When they were inside the server they added my IP as well as their own to the site’s good guy list. No alarms. The operators and users of the site won’t know we’ve been there unless they actually look at their good guy list and notice it has been altered. I think we’ve got the time to do what we need to do.”
Bosch nodded. He wanted to ask whether what the O’Connors had done had been legal but thought it best not to know.
“So who sent Elias the notes?” he asked instead.
“The wife,” Edgar said. “I think she got an attack of the guilts and wanted to help Elias rip Sam the car czar a new asshole. She sent the notes.”
“It fits,” Rider said. “Whoever sent the notes had knowledge of two separate things: Charlotte’s Web Site and the car-wash receipts. Actually, a third thing as well: that Elias had tripped an alarm. So my vote goes with the wife, too. What was she like today?”
Bosch spent the next ten minutes updating her on their activities during the day.
“And that’s just our work on the case,” Edgar added. “Harry didn’t even tell you how we got the back window of my car shot out.”
“What?”
Edgar told the story and Rider seemed mesmerized by it.
“They catch the shooter?”
“Not that we heard. We didn’t wait around.”
“You know, I’ve never been shot at,” she said. “Must be a rush.”
“Not the kind you want,” Bosch said. “I still have questions about all of this Internet stuff.”
“What are they?” Rider said. “If I can’t answer, one of the O’Connors can.”
“No, not technical questions. Logic questions. I still don’t understand how and why this stuff is still available for us to look at. I understand what you said about the users all being pedophiles and their seeming feeling of safety, but now we have Elias dead. If they killed him, why the hell didn’t they at least move to a new gateway?”
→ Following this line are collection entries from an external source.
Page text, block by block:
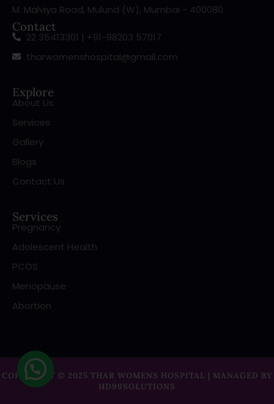
M. Malviya Road, Mulund (W), Mumbai - 400080.
Contact
22 35413301 | +91-98203 57017
tharwomenshospital@gmail.com
Explore
About Us
Services
Gallery
Blogs
Contact Us
Services
Pregnancy
Adolescent Health
PCOS
Menopause
Abortion
COPYRIGHT © 2025 THAR WOMENS HOSPITAL | MANAGED BY
HD99SOLUTIONS

“Maybe they are in the process of trying to do just that. Elias hasn’t been dead forty-eight hours.”
“And what about Kincaid? We just told him we are reopening the case. Whether he was in danger of exposure or not, it seems he would have gotten on the computer the minute we left and either contacted the site administrator or tried to crash the site and those pictures himself.”
“Again, maybe it’s in process. And even if it is, it’s too late. The O’Connors backed everything onto a Zip drive. They can crash the site but we still have it. We’ll be able to trace every IP address and take down every one of those people – if you consider them people.”
Again the fervor and anger in her voice made Bosch wonder if something about what she had seen on the web site had touched something personal, something deep inside.
“So where do we go from here?” he asked. “Search warrants?”
“Yep,” Rider said. “And we bring in the Kincaids. Fuck their big mansion on the hill. We have enough already to bring them in for questioning on the child abuse. We separate them and sweat them in the rooms. We go for the wife and get a confession. Get her to waive spousal privilege and give us her husband, that rat bastard.”
“You’re talking about a very powerful and politically connected family.”
“Don’t tell me you’re afraid of the car czar.”
Bosch checked her look to make sure she was kidding.
“I’m afraid of moving too fast and blowing it. We’ve got nothing that directly links anybody to Stacey Kincaid or Howard Elias. If we bring mom down here and don’t turn her, then we watch the car czar drive away. That’s what I’m afraid of, okay?”
Rider nodded.
“She’s dying to be turned,” Edgar said. “Why else send those notes to Elias?”
Bosch put his elbows on the desk and washed his face with his hands as he thought about things. He had to make a decision.
“What about Charlotte’s Web Site?” he asked, his face still covered by his hands. “What do we do with that?”
“We give that to Inglert and the O’Connors,” Rider said. “They’ll jump all over it. Like I said, they’ll be able to trace the good guy list to the users. They’ll identify them and take them down. We’re talking multiple arrests of an Internet pedophile ring. That’s just for starters. The DA might want to try to link them all to the homicides.”
“They’re probably all over the country,” Edgar said. “Not just L.A.”